|Virginia Offenders Train for Wastewater Treatment Jobs|
|By Virginia Department of Corrections|
Little more than two years ago, VA DOC created the Wastewater Apprenticeship Program, which allows offenders to reenter their communities with a professional license qualifying them as a treatment plant operator. There are four classifications, each with progressively more rigorous requirements.
Nottoway Treatment Plant Operator Robbie Jones
with a wastewater apprentice.
The program is the brainchild of Environmental Services Unit Director Tim Newton, who saw it as a way to facilitate the agency’s reentry efforts by preparing offenders for work opportunities in what has become something of a growth industry.
The growth has come in the form of regulations. “Every community, large or small, has wastewater treatment needs,” explained Nottoway Correctional Center Treatment Plant Operator Robbie Jones.
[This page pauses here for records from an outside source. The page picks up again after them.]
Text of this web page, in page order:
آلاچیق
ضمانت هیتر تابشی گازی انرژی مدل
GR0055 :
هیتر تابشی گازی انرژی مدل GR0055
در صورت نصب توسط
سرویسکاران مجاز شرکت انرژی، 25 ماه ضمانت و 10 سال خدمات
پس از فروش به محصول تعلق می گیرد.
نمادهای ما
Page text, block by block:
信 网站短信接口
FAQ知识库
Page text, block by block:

There are many jobs available, and these jobs require increasingly stringent credentials.
“People don’t realize how much it takes. A lot of science and math goes into wastewater operation.”, Jones added. To train the offenders, VA DOC offers classroom and computer course work sanctioned by the Virginia Department of Professional and Occupational Regulation (DPOR).
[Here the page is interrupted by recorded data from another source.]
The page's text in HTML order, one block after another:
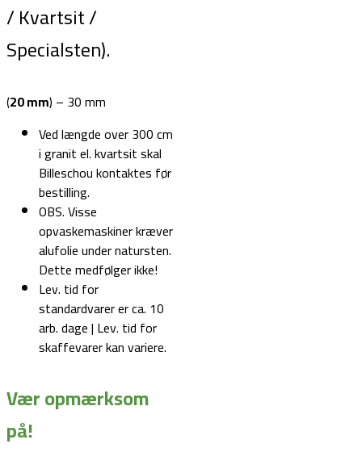
/ Kvartsit /
Specialsten).
(20 mm) – 30 mm
Ved længde over 300 cm
i granit el. kvartsit skal
Billeschou kontaktes før
bestilling.
OBS. Visse
opvaskemaskiner kræver
alufolie under natursten.
Dette medfølger ikke!
Lev. tid for
standardvarer er ca. 10
arb. dage | Lev. tid for
skaffevarer kan variere.
Vær opmærksom
på!
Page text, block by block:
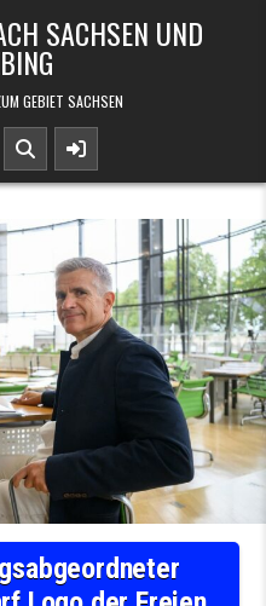
SACHSEN UND
GEBIET SACHSEN
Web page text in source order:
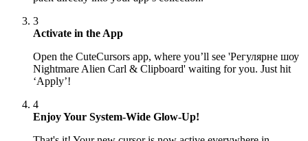
3
Activate in the App
Open the CuteCursors app, where you’ll see 'Регулярне шоу
Nightmare Alien Carl & Clipboard' waiting for you. Just hit
‘Apply’!
4
Enjoy Your System-Wide Glow-Up!
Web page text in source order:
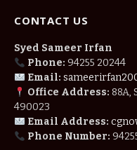
CONTACT US
Syed Sameer Irfan
Phone: 94255 20244
Email:
Office Address: 88A,
490023
Email Address:
Phone Number:
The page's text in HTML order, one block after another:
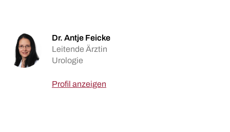
Dr. Antje Feicke
Leitende Ärztin
Urologie
Profil anzeigen
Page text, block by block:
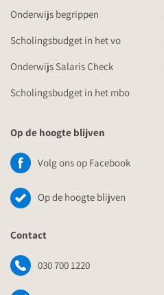
Onderwijs begrippen
Scholingsbudget in het vo
Onderwijs Salaris Check
Scholingsbudget in het mbo
Op de hoogte blijven
Volg ons op Facebook
Op de hoogte blijven
Contact
030 700 1220
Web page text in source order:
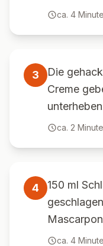
ca. 4
3
Die
Creme
ca. 2
4
150 ml
ca. 4

Eleven apprentices have completed the year-long program, and ten have passed the Class 4 wastewater certification and received an operator’s license. One offender has advanced and earned a Class 3 certification, and at least one former offender now works at a wastewater treatment facility in his community.
To complete their apprenticeship, applicants must survive an interview panel, navigate a fact-finding conference, submit a variety of paperwork, and document their hours in the classroom and at work.
Apprentices learn about the many different types of wastewater facilities and array of problems that they might encounter. While much of the learning is the traditional combination of book study and on-the-job training, the apprentices also have access to computers, which, for security reasons, are standalone units without connections to the internet.
Offenders must apply and be accepted as apprentices. A high school diploma or GED is a prerequisite. “Many men are inspired by the program. They focus on earning their GED (while incarcerated) so they can qualify for the wastewater apprenticeship program,” Jones said.
Because the program is relatively new, few participants have completed the apprenticeship process.
The apprentices have all been deemed low security risks.
Violent and sexual offenders are not eligible for the program.
The apprenticeship program is offered at several prison sites in eastern and central Virginia. Soon, the program will expand to facilities in the western region.
The new program is quite popular, and part of the draw is the opportunity to work with state-of-the-art equipment.
But the primary attraction is the promise of future opportunities. “With a professional license, these men have a much better chance of getting a job when they return to their community,” Jones said. “This is a catalyst, an incentive to get the GED and then get into the apprenticeship program. This gives them a goal, and when they get their professional license and get out, they can get a job.”